There are miles of other trails in the park, including the High Peaks Trail that must not be missed as long as your phobia of heights is held in check. It is a marvelous 5 mile loop that provides awesome views. Other trails explore the sycamore woodlands along the streams. There are several visitor centers and a campground. If you pay close attention, you will see California Condors soaring in the skies above.
In case you are wondering, the Neenach Volcanics are not nearly as dramatic as Pinnacles. They are exposed at the edge of the Mojave Desert relatively close to the Antelope Valley Poppy Preserve. I stopped there a few years back and got a couple of pictures and some rock samples. It's kind of neat to pull out the tray of Neenach Volcanics samples during our field trip and do a visual comparison with the Pinnacles rocks. We end up bringing the sundered volcano back together in a small way...

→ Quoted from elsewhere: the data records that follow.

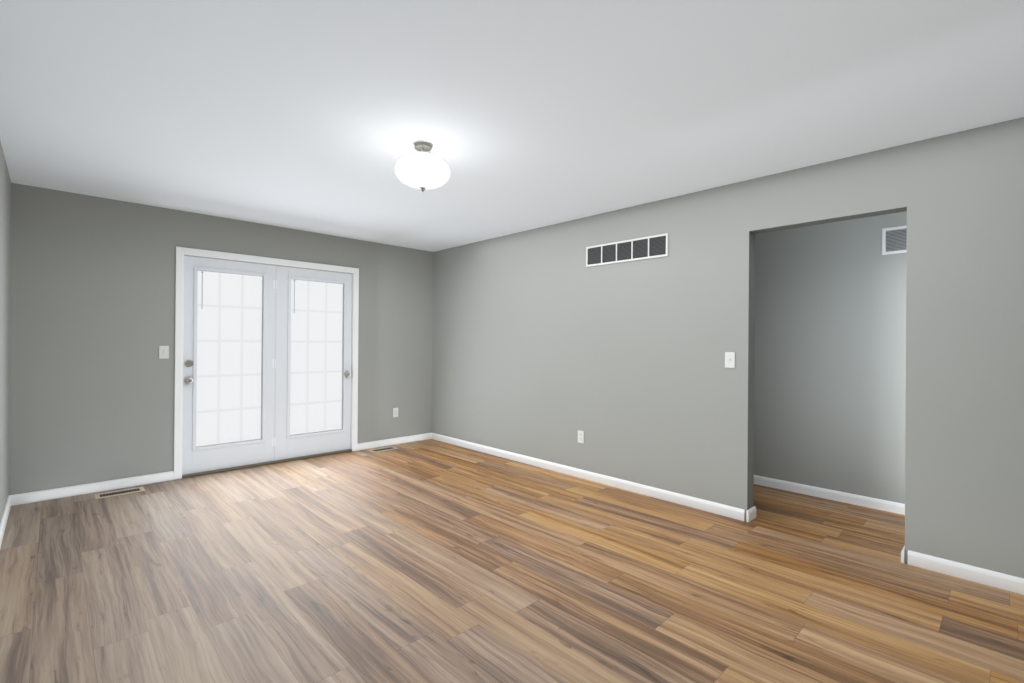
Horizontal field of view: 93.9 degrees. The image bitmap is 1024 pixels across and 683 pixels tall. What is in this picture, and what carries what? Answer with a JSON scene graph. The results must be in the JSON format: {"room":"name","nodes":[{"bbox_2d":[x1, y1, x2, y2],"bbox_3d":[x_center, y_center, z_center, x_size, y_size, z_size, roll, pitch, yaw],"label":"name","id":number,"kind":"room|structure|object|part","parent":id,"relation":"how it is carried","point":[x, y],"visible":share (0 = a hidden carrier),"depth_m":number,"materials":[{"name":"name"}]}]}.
{"room":"empty living room","nodes":[
{"label":"empty living room","id":0,"kind":"room"},
{"bbox_2d":[0,141,10,522],"bbox_3d":[-1.835,0.031,1.489,0.120,2.440,5.771,1,0,-44],"label":"wall","id":1,"kind":"structure","parent":0,"point":[5,224],"depth_m":3.22,"materials":[{"name":"grey paint"}]},
{"bbox_2d":[0,496,10,547],"bbox_3d":[-1.832,1.212,1.572,0.015,0.079,5.634,1,0,-44],"label":"baseboard","id":2,"kind":"structure","parent":1,"relation":"attached to","point":[3,523],"depth_m":3.19,"materials":[{"name":"white paint"}]},
{"bbox_2d":[8,183,432,494],"bbox_3d":[-2.467,0.034,4.988,4.056,2.440,0.150,1,0,-44],"label":"wall","id":3,"kind":"structure","parent":0,"point":[92,330],"depth_m":4.08,"materials":[{"name":"grey paint"}]},
{"bbox_2d":[8,471,173,505],"bbox_3d":[-3.424,1.204,3.960,1.029,0.079,0.015,1,0,-44],"label":"baseboard","id":4,"kind":"structure","parent":3,"relation":"attached to","point":[41,495],"depth_m":3.91,"materials":[{"name":"white paint"}]},
{"bbox_2d":[159,346,168,358],"bbox_3d":[-3.100,0.096,4.264,0.070,0.114,0.015,1,0,-44],"label":"light switch","id":5,"kind":"object","parent":3,"relation":"attached to","point":[163,352],"visible":1,"depth_m":4.26,"materials":[{"name":"white plastic"}]},
{"bbox_2d":[182,255,275,474],"bbox_3d":[-2.720,0.220,4.659,0.809,2.018,0.117,1,0,-44],"label":"door","id":6,"kind":"structure","parent":3,"relation":"in","point":[198,461],"depth_m":4.62,"materials":[{"name":"white paint"}]},
{"bbox_2d":[184,360,192,366],"bbox_3d":[-2.976,0.203,4.410,0.066,0.066,0.032,1,0,-44],"label":"deadbolt","id":7,"kind":"object","parent":6,"relation":"attached to","point":[188,363],"depth_m":4.41,"materials":[{"name":"grey metal"}]},
{"bbox_3d":[-2.963,0.357,4.395,0.066,0.066,0.072,1,0,-44],"label":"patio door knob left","id":8,"kind":"part","parent":6,"relation":"part of","materials":[{"name":"silver metal"}]},
{"bbox_2d":[196,271,261,446],"bbox_3d":[-2.752,0.162,4.678,0.559,1.647,0.016,1,0,-44],"label":"door blind","id":9,"kind":"object","parent":6,"relation":"attached to","point":[247,306],"visible":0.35,"depth_m":4.67,"materials":[{"name":"white plastic"}]},
{"bbox_2d":[192,267,266,450],"bbox_3d":[-2.752,0.163,4.678,0.627,1.713,0.067,1,0,-44],"label":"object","id":10,"kind":"object","parent":6,"relation":"attached to","point":[263,352],"visible":0.85,"depth_m":4.65,"materials":[{"name":"white paint"}]},
{"bbox_2d":[174,246,358,479],"bbox_3d":[-2.463,0.201,4.979,1.752,2.106,0.165,1,0,-44],"label":"door frame","id":11,"kind":"structure","parent":3,"relation":"attached to","point":[180,251],"depth_m":4.54,"materials":[{"name":"white paint"}]},
{"bbox_2d":[182,449,351,477],"bbox_3d":[-2.474,1.244,4.979,1.626,0.020,0.158,1,0,-44],"label":"patio door sill","id":12,"kind":"structure","parent":3,"relation":"attached to","point":[257,464],"depth_m":4.84,"materials":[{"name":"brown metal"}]},
{"bbox_2d":[196,274,343,441],"bbox_3d":[-2.446,0.166,4.972,1.416,1.652,0.037,1,0,-44],"label":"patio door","id":13,"kind":"structure","parent":3,"relation":"in","point":[261,354],"depth_m":4.81,"materials":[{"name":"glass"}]},
{"bbox_3d":[-2.752,0.163,4.678,0.566,1.652,0.037,1,0,-44],"label":"glass","id":14,"kind":"part","parent":13,"relation":"part of","materials":[{"name":"clear glass"}]},
{"bbox_3d":[-2.144,0.169,5.262,0.579,1.652,0.037,1,0,-44],"label":"glass","id":15,"kind":"part","parent":13,"relation":"part of","materials":[{"name":"clear glass"}]},
{"bbox_2d":[277,266,351,459],"bbox_3d":[-2.159,0.226,5.248,0.809,2.018,0.045,1,0,-44],"label":"door","id":16,"kind":"structure","parent":3,"relation":"in","point":[307,446],"depth_m":5.11,"materials":[{"name":"white paint"}]},
{"bbox_2d":[272,265,278,460],"bbox_3d":[-2.442,0.223,4.936,0.052,2.018,0.012,1,0,-44],"label":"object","id":17,"kind":"structure","parent":16,"relation":"attached to","point":[276,348],"depth_m":4.94,"materials":[{"name":"white paint"}]},
{"bbox_3d":[-2.450,0.224,4.929,0.030,1.710,0.012,1,0,-44],"label":"patio door hinges","id":18,"kind":"part","parent":17,"relation":"part of","materials":[{"name":"white metal"}]},
{"bbox_2d":[290,279,342,434],"bbox_3d":[-2.144,0.168,5.262,0.572,1.647,0.016,1,0,-44],"label":"door blind","id":19,"kind":"object","parent":16,"relation":"attached to","point":[314,330],"visible":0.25,"depth_m":5.25,"materials":[{"name":"white plastic"}]},
{"bbox_2d":[294,280,294,312],"bbox_3d":[-2.311,-0.476,5.082,0.012,0.354,0.006,1,0,-44],"label":"wand","id":20,"kind":"object","parent":19,"relation":"hanging from","point":[294,296],"visible":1,"depth_m":5.08,"materials":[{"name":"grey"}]},
{"bbox_2d":[287,276,346,438],"bbox_3d":[-2.144,0.169,5.262,0.640,1.713,0.067,1,0,-44],"label":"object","id":21,"kind":"object","parent":16,"relation":"attached to","point":[343,429],"visible":0.88,"depth_m":5.27,"materials":[{"name":"white paint"}]},
{"bbox_2d":[357,433,431,450],"bbox_3d":[-1.416,1.224,5.889,1.033,0.079,0.015,1,0,-44],"label":"baseboard","id":22,"kind":"structure","parent":3,"relation":"attached to","point":[388,442],"depth_m":5.85,"materials":[{"name":"white paint"}]},
{"bbox_2d":[393,408,397,416],"bbox_3d":[-1.429,0.872,5.880,0.070,0.114,0.008,1,0,-44],"label":"electrical outlet","id":23,"kind":"object","parent":3,"relation":"attached to","point":[395,412],"visible":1,"depth_m":5.88,"materials":[{"name":"white plastic"}]},
{"bbox_2d":[0,439,1023,682],"bbox_3d":[0.333,1.321,2.795,5.075,0.100,7.201,1,0,-44],"label":"floor","id":24,"kind":"structure","parent":0,"point":[429,561],"depth_m":2.46,"materials":[{"name":"brown wood"}]},
{"bbox_2d":[94,487,144,498],"bbox_3d":[-3.223,1.243,3.935,0.315,0.006,0.150,1,0,-44],"label":"floor vent","id":25,"kind":"object","parent":24,"relation":"in","point":[118,492],"visible":1,"depth_m":3.93,"materials":[{"name":"beige metal"}]},
{"bbox_2d":[368,446,398,452],"bbox_3d":[-1.501,1.260,5.588,0.320,0.006,0.150,1,0,-44],"label":"floor vent","id":26,"kind":"object","parent":24,"relation":"in","point":[382,449],"visible":1,"depth_m":5.58,"materials":[{"name":"beige metal"}]},
{"bbox_2d":[0,0,1023,251],"bbox_3d":[0.352,-1.218,2.801,5.075,0.100,7.201,1,0,-44],"label":"ceiling","id":27,"kind":"structure","parent":0,"point":[318,116],"depth_m":2.30,"materials":[{"name":"white paint"}]},
{"bbox_2d":[394,140,450,191],"bbox_3d":[-0.532,-1.034,2.853,0.334,0.283,0.334,1,0,-44],"label":"lamp","id":28,"kind":"object","parent":27,"relation":"attached to","point":[422,168],"visible":1,"depth_m":2.75,"materials":[{"name":"white glass"}]},
{"bbox_2d":[432,117,1023,577],"bbox_3d":[1.003,0.060,4.216,0.120,2.440,5.771,1,0,-44],"label":"wall","id":29,"kind":"structure","parent":0,"point":[548,345],"depth_m":3.55,"materials":[{"name":"grey paint"}]},
{"bbox_2d":[578,430,583,442],"bbox_3d":[0.645,0.894,4.487,0.008,0.114,0.070,1,0,-44],"label":"electrical outlet","id":30,"kind":"object","parent":29,"relation":"attached to","point":[580,436],"visible":1,"depth_m":4.48,"materials":[{"name":"white plastic"}]},
{"bbox_2d":[431,433,744,520],"bbox_3d":[0.309,1.236,4.827,0.015,0.079,3.905,1,0,-44],"label":"baseboard","id":31,"kind":"structure","parent":29,"relation":"attached to","point":[706,505],"depth_m":4.23,"materials":[{"name":"white paint"}]},
{"bbox_2d":[586,233,667,266],"bbox_3d":[0.976,-0.785,4.160,0.009,0.184,0.818,1,0,-44],"label":"air vent","id":32,"kind":"object","parent":29,"relation":"in","point":[654,246],"visible":1,"depth_m":4.13,"materials":[{"name":"white metal"}]},
{"bbox_2d":[725,352,734,367],"bbox_3d":[1.593,0.135,3.502,0.015,0.114,0.070,1,0,-44],"label":"light switch","id":33,"kind":"object","parent":29,"relation":"attached to","point":[729,359],"visible":1,"depth_m":3.50,"materials":[{"name":"white plastic"}]},
{"bbox_2d":[746,506,755,521],"bbox_3d":[1.727,1.244,3.450,0.151,0.079,0.015,1,0,-44],"label":"baseboard","id":34,"kind":"object","parent":29,"relation":"attached to","point":[750,514],"visible":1,"depth_m":3.43,"materials":[{"name":"white paint"}]},
{"bbox_2d":[901,545,904,562],"bbox_3d":[2.322,1.247,2.830,0.151,0.079,0.015,1,0,-44],"label":"baseboard","id":35,"kind":"object","parent":29,"relation":"attached to","point":[903,555],"visible":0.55,"depth_m":2.78,"materials":[{"name":"white paint"}]},
{"bbox_2d":[908,550,1023,594],"bbox_3d":[2.574,1.248,2.470,0.015,0.079,0.824,1,0,-44],"label":"baseboard","id":36,"kind":"structure","parent":29,"relation":"attached to","point":[1007,582],"depth_m":2.58,"materials":[{"name":"white paint"}]},
{"bbox_2d":[754,211,906,503],"bbox_3d":[2.808,0.073,3.807,0.120,2.440,5.000,1,0,-44],"label":"wall","id":37,"kind":"structure","parent":0,"point":[830,365],"depth_m":3.91,"materials":[{"name":"grey paint"}]},
{"bbox_2d":[754,475,904,514],"bbox_3d":[2.750,1.253,3.758,0.015,0.079,4.999,1,0,-44],"label":"baseboard","id":38,"kind":"structure","parent":37,"relation":"attached to","point":[873,503],"depth_m":3.89,"materials":[{"name":"white paint"}]},
{"bbox_2d":[882,225,906,254],"bbox_3d":[2.954,-0.766,3.571,0.009,0.204,0.305,1,0,-44],"label":"air vent","id":39,"kind":"object","parent":37,"relation":"in","point":[894,240],"visible":0.42,"depth_m":3.63,"materials":[{"name":"white metal"}]}
]}

Hill, M.L., and Dibblee, T.W., Jr., 1953, San Andreas, Garlock, and Big Pine faults, California: Geological Society of America Bulletin, v. 64, p. 443–458.

Matthews, V., III, 1976, Correlation of Pinnacles and Neenach volcanic formations and their bearing on San Andreas fault problem: Bulletin of the American Association of Petroleum Geologists, v. 60, no. 12, p. 2128-2141.


Anonymous said...

Is there an explanation for why the Pinnacles half is so dramatic and the Neenach half is barely noticeable? I wouldn't imagine the Neenach half was more eroded, at least not recently due to the arid climate. But as you've taught me, time changes everything. Was Neenach eroded in a more wet climate in the past?

Garry Hayes said...

From what I understand, the rocks of Pinnacles sank into a fault valley (graben) fairly soon after they were separated from Neenach which protected them from erosion. This didn't happen at Neenach, so those rocks have been undergoing erosion for a long time. The Gabilan Range was uplifted just within the last 2-3 million years so the erosion is much fresher and more rugged. That's how I understand it anyway.